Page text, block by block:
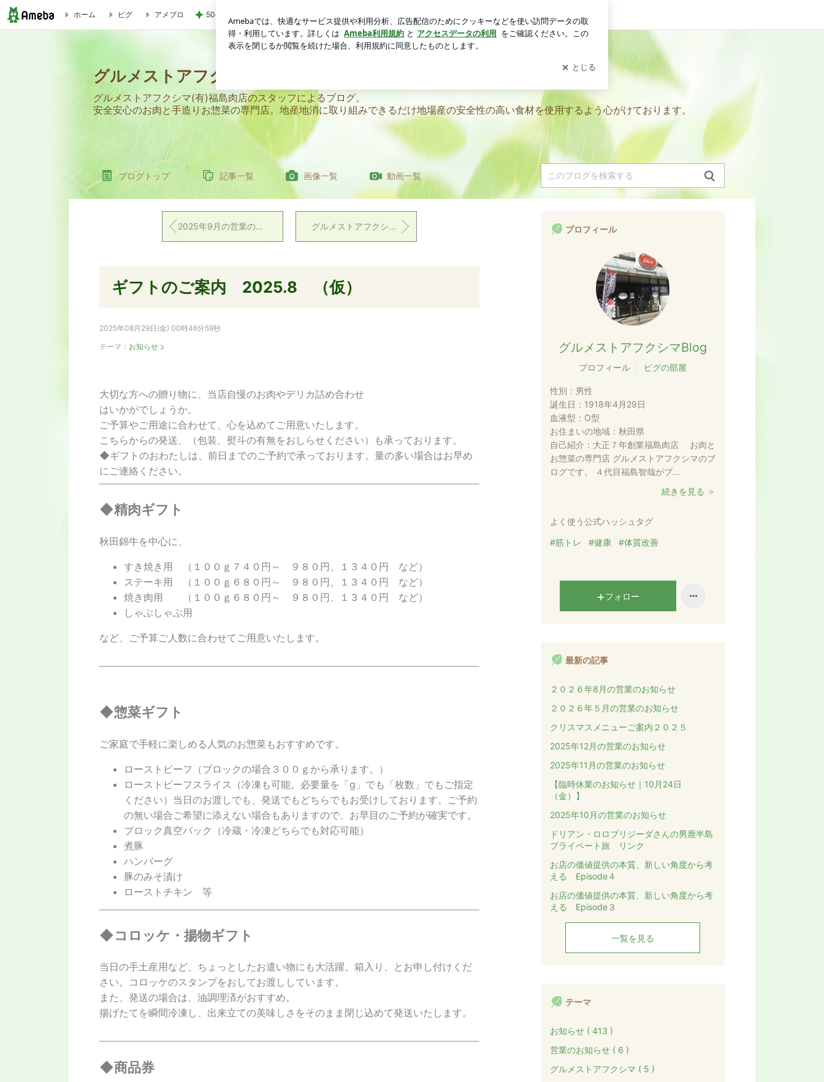
ギフトのご案内 2025.8 （仮） | グルメストアフクシマスタッフのブログ
ホーム ピグ アメブロ 50cm近く増えていた私のウエスト ログイン
グルメストアフクシマスタッフのブログ
グルメストアフクシマ(有)福島肉店のスタッフによるブログ。
安全安心のお肉と手造りお惣菜の専門店。地産地消に取り組みできるだけ地場産の安全性の高い食材を使用するよう心がけております。
ブログトップ 記事一覧 画像一覧 動画一覧
2025年9月の営業のお知らせ グルメストアフクシマ 定番メニューです
ギフトのご案内 2025.8 （仮）
2025年08月29日(金) 00時46分59秒
テーマ： お知らせ
大切な方への贈り物に、当店自慢のお肉やデリカ詰め合わせ
はいかがでしょうか。
ご予算やご用途に合わせて、心を込めてご用意いたします。
こちらからの発送、（包装、熨斗の有無をおしらせください）も承っております。
◆ギフトのおわたしは、前日までのご予約で承っております。量の多い場合はお早め
にご連絡ください。
◆精肉ギフト
秋田錦牛を中心に、
すき焼き用 （１００ｇ７４０円～ ９８０円、１３４０円 など）
ステーキ用 （１００ｇ６８０円～ ９８０円、１３４０円 など）
焼き肉用 （１００ｇ６８０円～ ９８０円、１３４０円 など）
しゃぶしゃぶ用
など、ご予算ご人数に合わせてご用意いたします。
◆惣菜ギフト
ご家庭で手軽に楽しめる人気のお惣菜もおすすめです。
ローストビーフ（ブロックの場合３００ｇから承ります。）
ローストビーフスライス（冷凍も可能。必要量を「g」でも「枚数」でもご指定
ください）当日のお渡しでも、発送でもどちらでもお受けしております。ご予約
の無い場合ご希望に添えない場合もありますので、お早目のご予約が確実です。
ブロック真空パック（冷蔵・冷凍どちらでも対応可能）
煮豚
ハンバーグ
豚のみそ漬け
ローストチキン 等
◆コロッケ・揚物ギフト
当日の手土産用など、ちょっとしたお遣い物にも大活躍。箱入り、とお申し付けくだ
さい。コロッケのスタンプをおしてお渡ししています。
また、発送の場合は、油調理済がおすすめ。
揚げたてを瞬間冷凍し、出来立ての美味しさをそのまま閉じ込めて発送いたします。
◆商品券
プロフィール
グルメストアフクシマBlog
プロフィール ピグの部屋
性別： 男性
誕生日： 1918年4月29日
血液型： O型
お住まいの地域： 秋田県
自己紹介： 大正７年創業福島肉店 お肉と
お惣菜の専門店 グルメストアフクシマのブ
ログです。 ４代目福島智哉がブ...
続きを見る ＞
よく使う公式ハッシュタグ
#筋トレ #健康 #体質改善
フォロー
最新の記事
２０２６年8月の営業のお知らせ
２０２６年５月の営業のお知らせ
クリスマスメニューご案内２０２５
2025年12月の営業のお知らせ
2025年11月の営業のお知らせ
【臨時休業のお知らせ｜10月24日
（金）】
2025年10月の営業のお知らせ
ドリアン・ロロブリジーダさんの男鹿半島
プライベート旅 リンク
お店の価値提供の本質、新しい角度から考
える Episode４
お店の価値提供の本質、新しい角度から考
える Episode３
一覧を見る
テーマ
お知らせ ( 413 )
営業のお知らせ ( 6 )
グルメストアフクシマ ( 5 )
::::
Check each line of the material for the string "グルメストアフクシマスタッフのブログ", then state how many lines have it and nothing more.

2